* **What you are asked to do**
Could you output every record below exactly, leaving out the pictures?

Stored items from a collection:

++++++++

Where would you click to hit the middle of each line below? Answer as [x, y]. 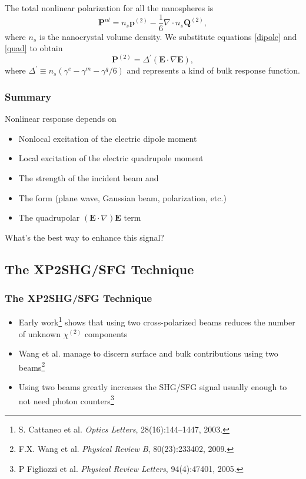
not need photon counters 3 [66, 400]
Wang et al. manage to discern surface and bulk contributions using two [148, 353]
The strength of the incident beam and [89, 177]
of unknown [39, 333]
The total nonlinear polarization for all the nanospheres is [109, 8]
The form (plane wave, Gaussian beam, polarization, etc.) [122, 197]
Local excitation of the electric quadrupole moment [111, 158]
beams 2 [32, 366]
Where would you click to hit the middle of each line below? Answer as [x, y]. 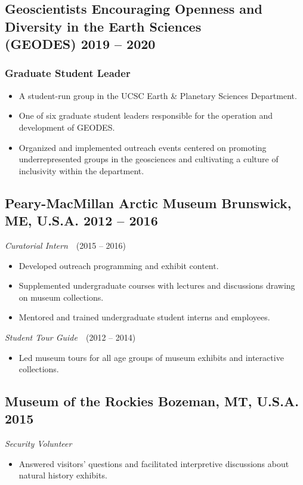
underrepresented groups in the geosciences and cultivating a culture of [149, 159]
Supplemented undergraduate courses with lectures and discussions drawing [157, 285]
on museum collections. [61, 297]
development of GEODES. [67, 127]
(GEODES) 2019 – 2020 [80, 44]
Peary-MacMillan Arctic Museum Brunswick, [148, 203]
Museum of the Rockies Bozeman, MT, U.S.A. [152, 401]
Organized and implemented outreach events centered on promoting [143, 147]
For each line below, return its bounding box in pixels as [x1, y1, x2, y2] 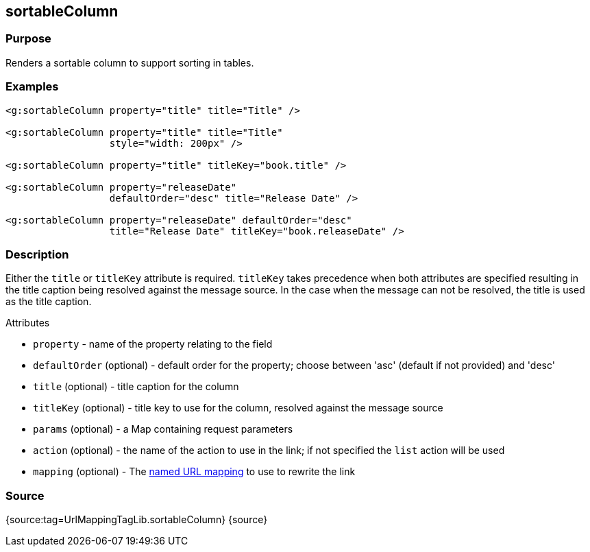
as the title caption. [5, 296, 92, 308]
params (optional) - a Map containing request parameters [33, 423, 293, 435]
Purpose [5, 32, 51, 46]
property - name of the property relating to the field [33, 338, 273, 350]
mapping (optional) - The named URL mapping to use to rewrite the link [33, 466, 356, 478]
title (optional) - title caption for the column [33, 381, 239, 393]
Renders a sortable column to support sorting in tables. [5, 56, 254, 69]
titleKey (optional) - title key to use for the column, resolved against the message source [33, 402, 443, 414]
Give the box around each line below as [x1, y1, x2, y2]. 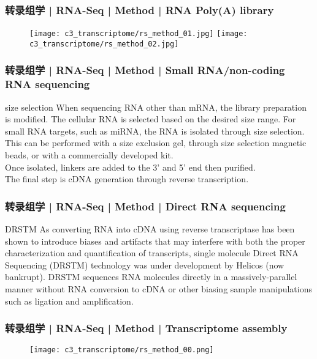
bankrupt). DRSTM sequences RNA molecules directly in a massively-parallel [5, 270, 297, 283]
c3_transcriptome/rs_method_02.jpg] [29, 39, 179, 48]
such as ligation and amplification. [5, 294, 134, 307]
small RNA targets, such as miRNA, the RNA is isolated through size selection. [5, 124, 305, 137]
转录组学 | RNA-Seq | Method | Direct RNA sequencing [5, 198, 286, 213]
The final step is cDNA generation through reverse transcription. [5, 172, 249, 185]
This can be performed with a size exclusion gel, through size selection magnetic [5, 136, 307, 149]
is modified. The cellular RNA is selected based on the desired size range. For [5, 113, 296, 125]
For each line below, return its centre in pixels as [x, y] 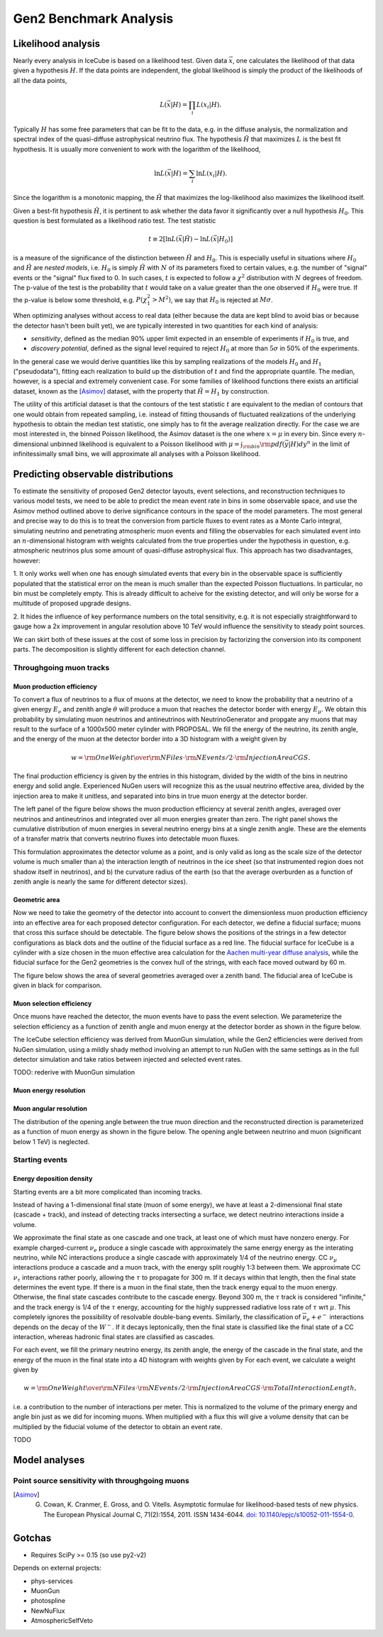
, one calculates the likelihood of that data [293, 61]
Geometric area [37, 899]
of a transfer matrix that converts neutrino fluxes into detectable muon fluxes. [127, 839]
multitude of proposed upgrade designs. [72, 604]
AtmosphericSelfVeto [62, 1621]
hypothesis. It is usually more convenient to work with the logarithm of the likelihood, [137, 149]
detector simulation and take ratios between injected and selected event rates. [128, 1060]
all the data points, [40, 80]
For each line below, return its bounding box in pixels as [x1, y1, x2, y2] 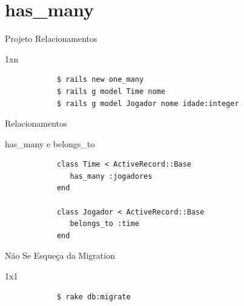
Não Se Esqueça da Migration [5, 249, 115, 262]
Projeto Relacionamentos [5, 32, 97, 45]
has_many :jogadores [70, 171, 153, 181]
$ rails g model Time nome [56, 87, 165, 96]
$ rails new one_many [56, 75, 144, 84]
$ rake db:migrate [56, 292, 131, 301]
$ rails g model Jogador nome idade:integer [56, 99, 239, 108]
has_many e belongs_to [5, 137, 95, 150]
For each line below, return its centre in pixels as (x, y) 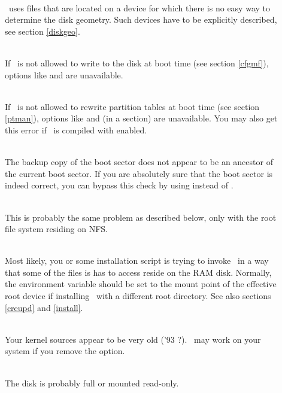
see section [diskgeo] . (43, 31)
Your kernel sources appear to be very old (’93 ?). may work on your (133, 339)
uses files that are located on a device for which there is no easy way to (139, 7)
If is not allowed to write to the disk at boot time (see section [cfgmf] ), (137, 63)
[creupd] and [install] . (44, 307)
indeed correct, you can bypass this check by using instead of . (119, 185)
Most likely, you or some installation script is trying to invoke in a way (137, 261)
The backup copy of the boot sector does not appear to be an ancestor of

++++++++

* **Reply**
Where would you click to hit the middle of each line below? Answer as [x, y]. 
not need photon counters 3 [66, 400]
Wang et al. manage to discern surface and bulk contributions using two [148, 353]
The strength of the incident beam and [89, 177]
of unknown [39, 333]
The total nonlinear polarization for all the nanospheres is [109, 8]
The form (plane wave, Gaussian beam, polarization, etc.) [122, 197]
Local excitation of the electric quadrupole moment [111, 158]
beams 2 [32, 366]
Where would you click to hit the middle of each line below? Answer as [x, y]. 
underrepresented groups in the geosciences and cultivating a culture of [149, 159]
Supplemented undergraduate courses with lectures and discussions drawing [157, 285]
on museum collections. [61, 297]
development of GEODES. [67, 127]
(GEODES) 2019 – 2020 [80, 44]
Peary-MacMillan Arctic Museum Brunswick, [148, 203]
Museum of the Rockies Bozeman, MT, U.S.A. [152, 401]
Organized and implemented outreach events centered on promoting [143, 147]
For each line below, return its bounding box in pixels as [x1, y1, x2, y2] 
as the title caption. [5, 296, 92, 308]
params (optional) - a Map containing request parameters [33, 423, 293, 435]
Purpose [5, 32, 51, 46]
property - name of the property relating to the field [33, 338, 273, 350]
mapping (optional) - The named URL mapping to use to rewrite the link [33, 466, 356, 478]
title (optional) - title caption for the column [33, 381, 239, 393]
Renders a sortable column to support sorting in tables. [5, 56, 254, 69]
titleKey (optional) - title key to use for the column, resolved against the message source [33, 402, 443, 414]
Give the box around each line below as [x1, y1, x2, y2]. 
bankrupt). DRSTM sequences RNA molecules directly in a massively-parallel [5, 270, 297, 283]
c3_transcriptome/rs_method_02.jpg] [29, 39, 179, 48]
such as ligation and amplification. [5, 294, 134, 307]
small RNA targets, such as miRNA, the RNA is isolated through size selection. [5, 124, 305, 137]
转录组学 | RNA-Seq | Method | Direct RNA sequencing [5, 198, 286, 213]
The final step is cDNA generation through reverse transcription. [5, 172, 249, 185]
This can be performed with a size exclusion gel, through size selection magnetic [5, 136, 307, 149]
is modified. The cellular RNA is selected based on the desired size range. For [5, 113, 296, 125]
For each line below, return its centre in pixels as [x, y] 
, one calculates the likelihood of that data [293, 61]
Geometric area [37, 899]
of a transfer matrix that converts neutrino fluxes into detectable muon fluxes. [127, 839]
multitude of proposed upgrade designs. [72, 604]
AtmosphericSelfVeto [62, 1621]
hypothesis. It is usually more convenient to work with the logarithm of the likelihood, [137, 149]
detector simulation and take ratios between injected and selected event rates. [128, 1060]
all the data points, [40, 80]
For each line below, return its bounding box in pixels as [x1, y1, x2, y2] 
Não Se Esqueça da Migration [5, 249, 115, 262]
Projeto Relacionamentos [5, 32, 97, 45]
has_many :jogadores [70, 171, 153, 181]
$ rails g model Time nome [56, 87, 165, 96]
$ rails new one_many [56, 75, 144, 84]
$ rake db:migrate [56, 292, 131, 301]
$ rails g model Jogador nome idade:integer [56, 99, 239, 108]
has_many e belongs_to [5, 137, 95, 150]
For each line below, return its centre in pixels as (x, y) 
see section [diskgeo] . (43, 31)
Your kernel sources appear to be very old (’93 ?). may work on your (133, 339)
uses files that are located on a device for which there is no easy way to (139, 7)
If is not allowed to write to the disk at boot time (see section [cfgmf] ), (137, 63)
[creupd] and [install] . (44, 307)
indeed correct, you can bypass this check by using instead of . (119, 185)
Most likely, you or some installation script is trying to invoke in a way (137, 261)
The backup copy of the boot sector does not appear to be an ancestor of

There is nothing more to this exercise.